As I generally am only a viewer I make an exception today to comment on how I am still AMAZED at the lack of knowledge by most labs/Er personnel/and practitioners regarding home testing. I have home tested for 15 years and found this site to be the educator that excels. I continually run into puzzled looks when I mention this subject. A recent visit to an ER was no exception as the nurses had NO clue when I mentioned I home tested! So little progress in all these years..no education provided I assume. We can all be VERY thankful for this site and the members who share their knowledge! I learned it all right here and still check in. I was the 1st "Zipper" back in 1998/99 but had to change my name. Anyone remember me? Janie? BillieO? I hope you're all doing well and having wonderful holidays. I'm not here often but always grateful you are! zipped
 
I found that many older people or people with older family members are familiar with home INR testing. This is due to the other illnesses that require anticoagulant therapy.
 
Hey Zipper

Pleased to make your acquaintance :)

Always good to see an "old timer" drop by

The issue of warfarin management is vexing, it shows to me how non mainstream this is, and sadly even within the professional speciality ignorance abounds.

I have taught myself more in two years than many professionals (so called) seem to know.

Sad isn't it
 
Here in the UK, in September 2014 our national regulator recommended home testing for certain conditions in preference to going to clinics because of the comparable quality of test results and massive reductions in strokes etc which the closer monitoring enables. This was just as I left hospital from my own replacement mechanical aortic valve surgery, and having a high-pressure job I wanted to self-monitor as soon as possible, both for convenience and improved management.

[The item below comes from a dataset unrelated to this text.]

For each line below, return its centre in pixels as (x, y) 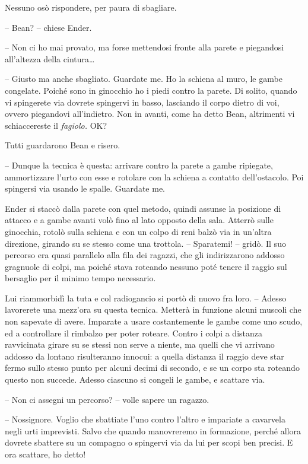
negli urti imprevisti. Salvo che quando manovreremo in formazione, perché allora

Currently we have to buy the machine (I have a CoaguChek XS) and then test strips and Warfarin are provided on prescription. I test weekly, and send results every month to a hospital anticoagulation clinic who officially manage my doses (though in reality, having researched Warfarin management online I am self-managing when occasionally needed) and I go in once every six months for a comparable test at the clinic.

I am the only person that my GP knows who is doing this, and the medical practice probably has over 15,000 patients it serves. The hospital anticoagulation clinic also seems to have only a few self-testers, but there are now posters advertising the option to patients. As many people on Warfarin are quite elderly they may not be as receptive to self-testing as younger patients (my mother is an example), or indeed be able to do so, but there are so many advantages to it for both patient and health service I am sure awareness will improve and self-testing will become more widespread.